In Macedonia, Late Miocene to Pleistocene potassic and ultrapotassic volcanic rocks are exposed in the Vardar zone, from south of Scutari-Peć fault zone to the Greek border. The erupted products show a subduction-related signature (enrichment in LILE, high LILE/HFSE ratios and typical negative Ta, Nb and Ti anomalies) but variable potassium-enrichment and petrogenetic affinity. Three main rock groups have been identified: the first two groups display shoshonitic features and are represented by: (1) LMg-K rocks forming the Kozuf Massif which extends also in Greece and (2) HMg-K scattered small volcanic centers extending from the Serbia–Macedonia border to central Macedonia, which are silica saturated or slightly undersaturated lavas with more alkaline and K-rich character. The last group is formed by ultrapotassic, primitive, frequently leucite-bearing lavas, which represent the youngest volcanism of the area and range in age from 1.8 to 1.5 Ma. Based on chemical and mineralogical composition these rocks are inferred to have a petrogenetic affinity akin to the Group III (Roman Province type) ultrapotassic rocks of Foley et al. (1987). All the studied rocks are characterized by relatively high 87Sr/86Sr and low 143Nd/144Nd ratios and fall in the enriched quadrant of the Sr–Nd isotopic diagram. Isotopic and geochemical data reveal that LMg-K lavas were affected by upper crustal contamination processes, whereas HMg-K and UK groups display variations mainly reflecting geochemical heterogeneity of the mantle source; these rocks are interpreted as the result of partial melting of a refractory source whose geochemical composition was modified by the addition of a metasomatic agent essentially constituted by melts as stressed by the relative depletion of fluid mobile with respect to fluid immobile elements (i.e. Cs and Pb versus Zr and Th). The heterogeneous nature of the refractory mantle source as well as geothermometric calculations support the hypothesis that this source was localized in the lithospheric mantle.

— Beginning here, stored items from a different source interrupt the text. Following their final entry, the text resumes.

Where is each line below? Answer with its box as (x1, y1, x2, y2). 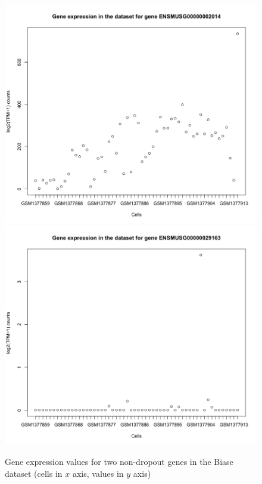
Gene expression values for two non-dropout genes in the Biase (5, 455, 233, 467)
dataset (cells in (5, 467, 63, 479)
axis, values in (72, 467, 124, 479)
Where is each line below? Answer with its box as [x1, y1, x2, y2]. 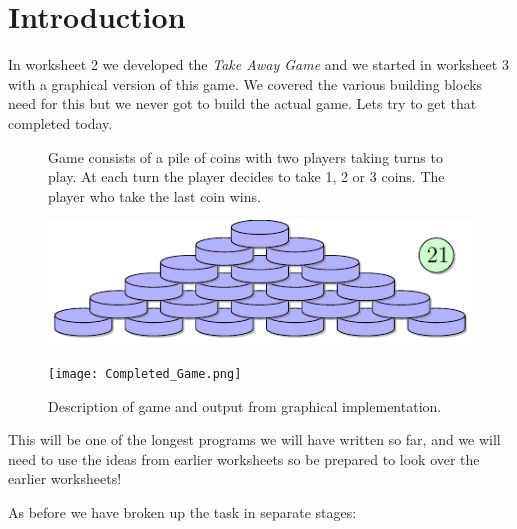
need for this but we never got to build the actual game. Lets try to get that [8, 93, 477, 114]
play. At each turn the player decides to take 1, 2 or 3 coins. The [48, 166, 445, 187]
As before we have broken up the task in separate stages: [8, 502, 357, 523]
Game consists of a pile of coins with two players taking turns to [48, 146, 443, 167]
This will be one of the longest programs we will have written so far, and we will [8, 429, 501, 450]
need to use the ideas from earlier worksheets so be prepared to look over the [8, 448, 480, 469]
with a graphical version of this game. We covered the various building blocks [8, 73, 483, 94]
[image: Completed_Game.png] [48, 367, 242, 382]
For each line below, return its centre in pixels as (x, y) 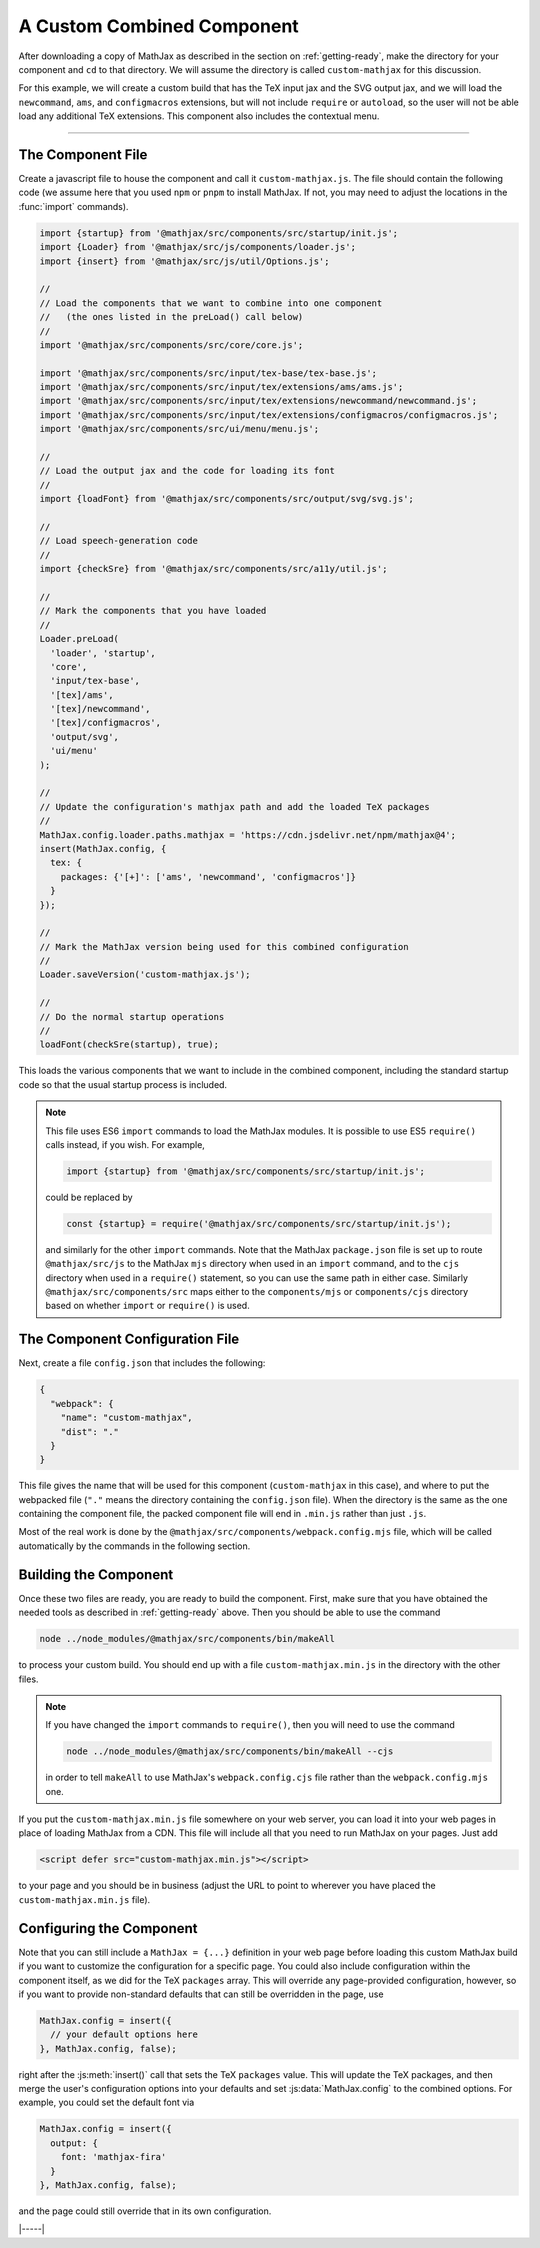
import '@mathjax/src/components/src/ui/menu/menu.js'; (179, 429)
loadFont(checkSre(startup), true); (129, 1044)
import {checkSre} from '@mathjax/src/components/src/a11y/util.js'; (213, 569)
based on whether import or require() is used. (147, 1306)
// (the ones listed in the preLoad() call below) (171, 317)
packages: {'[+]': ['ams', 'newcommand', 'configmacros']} (208, 876)
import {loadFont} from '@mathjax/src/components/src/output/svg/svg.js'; (227, 499)
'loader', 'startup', (103, 653)

The eruption of the HMg-K and UK rocks is related to rifting episodes that occurred in the region since at least the Oligocene. The overall arc-type geochemical signature of the Macedonia Mio-Pleistocene lavas confirms their relation with Dinaric subduction, active since the Late Eocene–Oligocene. The later stretching of this area is considered the result of two concurrent and coeval processes, the dominant southwestern extension of the Aegean Sea rift and, to the north, the Pannonian rifting due to the retreat of the Carpathian subduction zone.